Content starts

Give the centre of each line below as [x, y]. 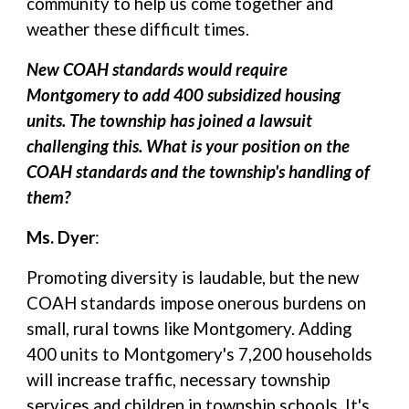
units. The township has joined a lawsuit [170, 121]
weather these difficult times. [138, 29]
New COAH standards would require [157, 69]
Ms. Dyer [61, 237]
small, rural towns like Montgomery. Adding [189, 329]
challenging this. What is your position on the [189, 146]
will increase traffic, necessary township [179, 380]
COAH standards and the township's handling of [199, 172]
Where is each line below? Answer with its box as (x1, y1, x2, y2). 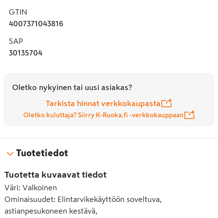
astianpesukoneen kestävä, (4, 206, 97, 215)
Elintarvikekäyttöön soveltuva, (57, 195, 162, 203)
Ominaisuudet (4, 195, 54, 203)
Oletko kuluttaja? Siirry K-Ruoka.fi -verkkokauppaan (23, 112, 183, 118)
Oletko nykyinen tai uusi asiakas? (12, 83, 132, 91)
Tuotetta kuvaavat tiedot (4, 170, 107, 179)
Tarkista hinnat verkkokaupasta (46, 99, 161, 107)
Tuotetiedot (16, 148, 68, 158)
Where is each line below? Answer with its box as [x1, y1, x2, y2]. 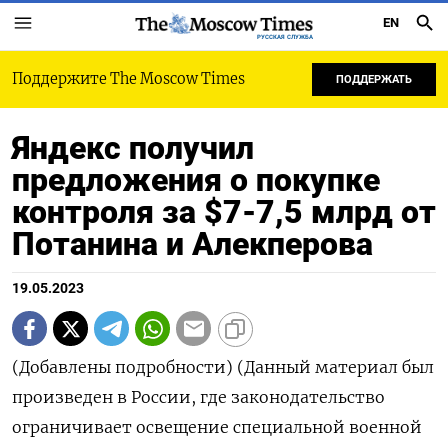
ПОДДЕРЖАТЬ [336, 73, 412, 86]
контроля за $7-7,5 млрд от [12, 193, 436, 231]
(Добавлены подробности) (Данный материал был [12, 357, 434, 377]
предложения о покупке [12, 161, 380, 199]
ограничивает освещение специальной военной [12, 417, 422, 437]
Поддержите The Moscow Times [12, 70, 245, 88]
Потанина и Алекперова [12, 225, 373, 263]
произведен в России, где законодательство [12, 387, 385, 407]
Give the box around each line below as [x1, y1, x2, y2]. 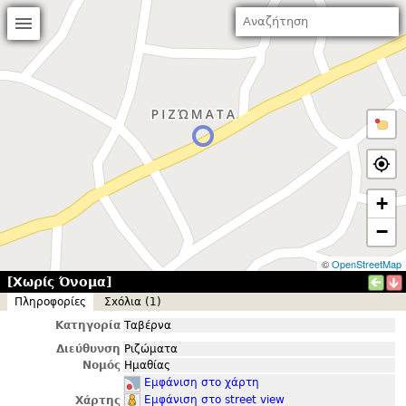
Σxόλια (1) [104, 295, 161, 308]
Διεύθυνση [56, 343, 121, 355]
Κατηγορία [55, 319, 121, 332]
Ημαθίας [124, 359, 170, 372]
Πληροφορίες [14, 295, 86, 308]
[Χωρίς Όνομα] [7, 275, 111, 289]
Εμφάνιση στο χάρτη [144, 376, 259, 389]
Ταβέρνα [124, 319, 171, 332]
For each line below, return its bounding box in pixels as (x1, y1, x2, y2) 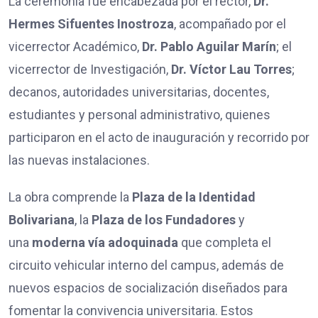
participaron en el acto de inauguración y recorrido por (9, 129, 309, 145)
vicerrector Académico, (9, 38, 142, 54)
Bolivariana (9, 212, 75, 227)
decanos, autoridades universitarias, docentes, (9, 84, 269, 99)
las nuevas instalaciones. (9, 152, 150, 168)
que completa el (178, 234, 271, 250)
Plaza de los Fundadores (92, 212, 236, 227)
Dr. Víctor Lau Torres (171, 61, 292, 77)
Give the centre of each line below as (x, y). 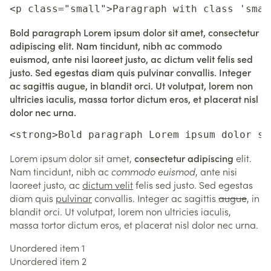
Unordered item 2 (48, 261)
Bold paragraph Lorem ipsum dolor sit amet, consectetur (134, 32)
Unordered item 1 (47, 247)
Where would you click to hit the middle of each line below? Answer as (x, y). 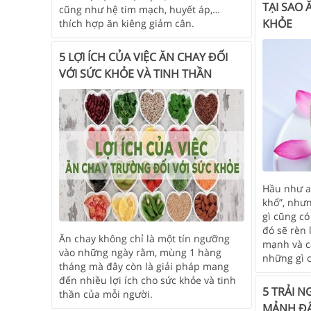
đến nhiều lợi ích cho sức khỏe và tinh (148, 280)
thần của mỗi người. (106, 294)
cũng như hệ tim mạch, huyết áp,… (140, 10)
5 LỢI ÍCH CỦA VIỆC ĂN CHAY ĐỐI (143, 57)
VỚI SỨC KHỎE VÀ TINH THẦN (135, 74)
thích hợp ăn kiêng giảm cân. (127, 24)
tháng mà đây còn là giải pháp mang (144, 266)
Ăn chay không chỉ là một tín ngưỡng (144, 238)
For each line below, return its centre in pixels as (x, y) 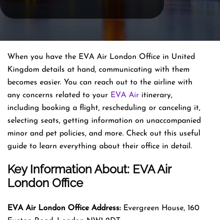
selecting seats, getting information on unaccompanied (104, 121)
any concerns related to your (59, 95)
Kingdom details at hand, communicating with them (98, 69)
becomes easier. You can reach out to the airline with (100, 82)
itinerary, (156, 95)
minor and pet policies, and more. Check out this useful (104, 133)
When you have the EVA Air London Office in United (101, 57)
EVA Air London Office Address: (64, 208)
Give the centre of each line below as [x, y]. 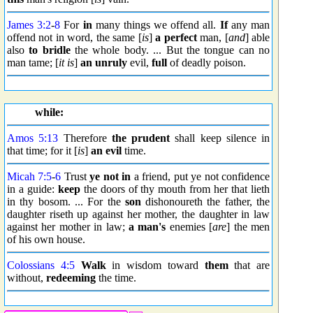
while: [49, 112]
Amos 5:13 [33, 138]
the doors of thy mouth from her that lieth [175, 189]
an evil [106, 151]
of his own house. [46, 239]
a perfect [176, 37]
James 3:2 [29, 25]
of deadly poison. [206, 63]
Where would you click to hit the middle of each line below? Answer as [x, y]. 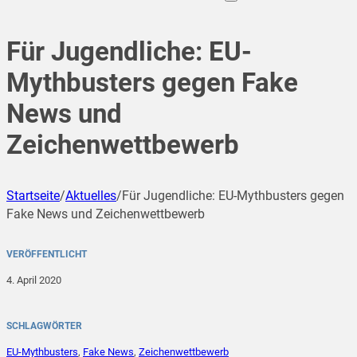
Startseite [33, 196]
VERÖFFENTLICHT [47, 255]
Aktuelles [91, 196]
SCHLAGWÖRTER [44, 326]
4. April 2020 [34, 280]
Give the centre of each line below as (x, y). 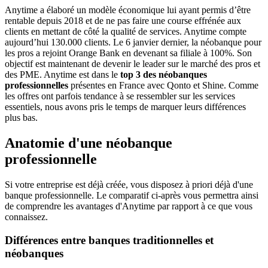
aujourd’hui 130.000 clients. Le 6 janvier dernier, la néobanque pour (133, 42)
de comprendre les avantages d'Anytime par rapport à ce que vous (129, 206)
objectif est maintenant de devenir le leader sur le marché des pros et (133, 64)
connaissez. (26, 217)
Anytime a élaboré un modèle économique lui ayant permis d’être (128, 10)
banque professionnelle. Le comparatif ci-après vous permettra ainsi (132, 196)
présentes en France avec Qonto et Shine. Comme (163, 86)
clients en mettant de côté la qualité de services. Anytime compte (126, 32)
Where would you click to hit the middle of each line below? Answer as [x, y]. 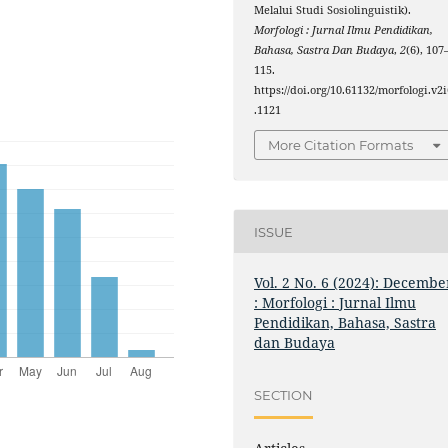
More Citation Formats [341, 145]
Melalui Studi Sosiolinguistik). [333, 9]
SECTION [284, 394]
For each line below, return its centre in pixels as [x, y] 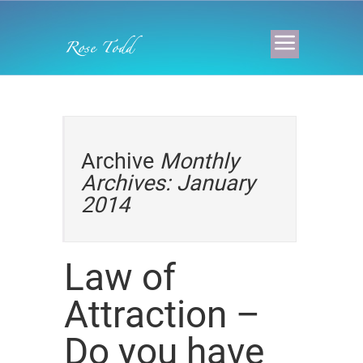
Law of [120, 277]
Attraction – [162, 314]
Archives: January [168, 183]
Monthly [199, 161]
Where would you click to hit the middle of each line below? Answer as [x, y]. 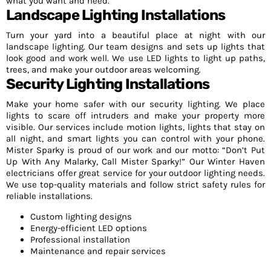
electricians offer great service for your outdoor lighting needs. [135, 173]
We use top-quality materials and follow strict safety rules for [135, 184]
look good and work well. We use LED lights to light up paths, [135, 58]
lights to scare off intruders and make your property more [135, 116]
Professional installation [80, 240]
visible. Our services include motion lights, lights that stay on [135, 127]
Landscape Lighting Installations [116, 15]
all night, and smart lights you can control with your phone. [135, 139]
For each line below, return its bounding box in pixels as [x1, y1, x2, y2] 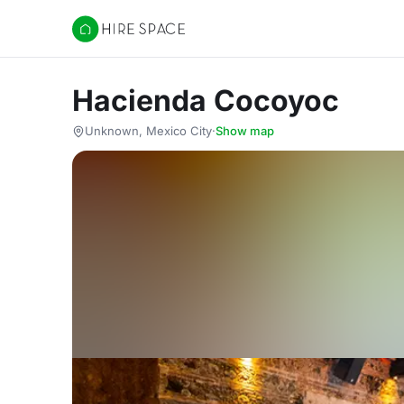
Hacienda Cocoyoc [72, 83, 339, 118]
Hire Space [71, 29, 146, 47]
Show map [216, 124, 274, 138]
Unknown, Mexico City [85, 124, 212, 138]
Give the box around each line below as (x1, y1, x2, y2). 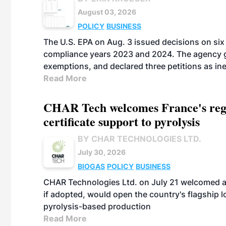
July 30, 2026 (78, 148, 126, 156)
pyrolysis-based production (43, 201, 151, 211)
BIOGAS (78, 162, 105, 171)
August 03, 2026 (78, 8, 136, 16)
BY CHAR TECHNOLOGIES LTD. (78, 134, 201, 144)
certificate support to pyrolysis (43, 112, 200, 130)

Content ends

» WHAT TO PRODUCE: Begin with the first line of the records and repeat every line up to the one with "Tuotetta kuvaavat tiedot (4, 170, 107, 179)", counting that line too. Pictures are not part of the copy.

» TASK ANSWER:
Give the centre of each line below as [x, y]. 
units. The township has joined a lawsuit [170, 121]
weather these difficult times. [138, 29]
New COAH standards would require [157, 69]
Ms. Dyer [61, 237]
small, rural towns like Montgomery. Adding [189, 329]
challenging this. What is your position on the [189, 146]
will increase traffic, necessary township [179, 380]
COAH standards and the township's handling of [199, 172]
Where is each line below? Answer with its box as (x1, y1, x2, y2). 
astianpesukoneen kestävä, (4, 206, 97, 215)
Elintarvikekäyttöön soveltuva, (57, 195, 162, 203)
Ominaisuudet (4, 195, 54, 203)
Oletko kuluttaja? Siirry K-Ruoka.fi -verkkokauppaan (23, 112, 183, 118)
Oletko nykyinen tai uusi asiakas? (12, 83, 132, 91)
Tuotetta kuvaavat tiedot (4, 170, 107, 179)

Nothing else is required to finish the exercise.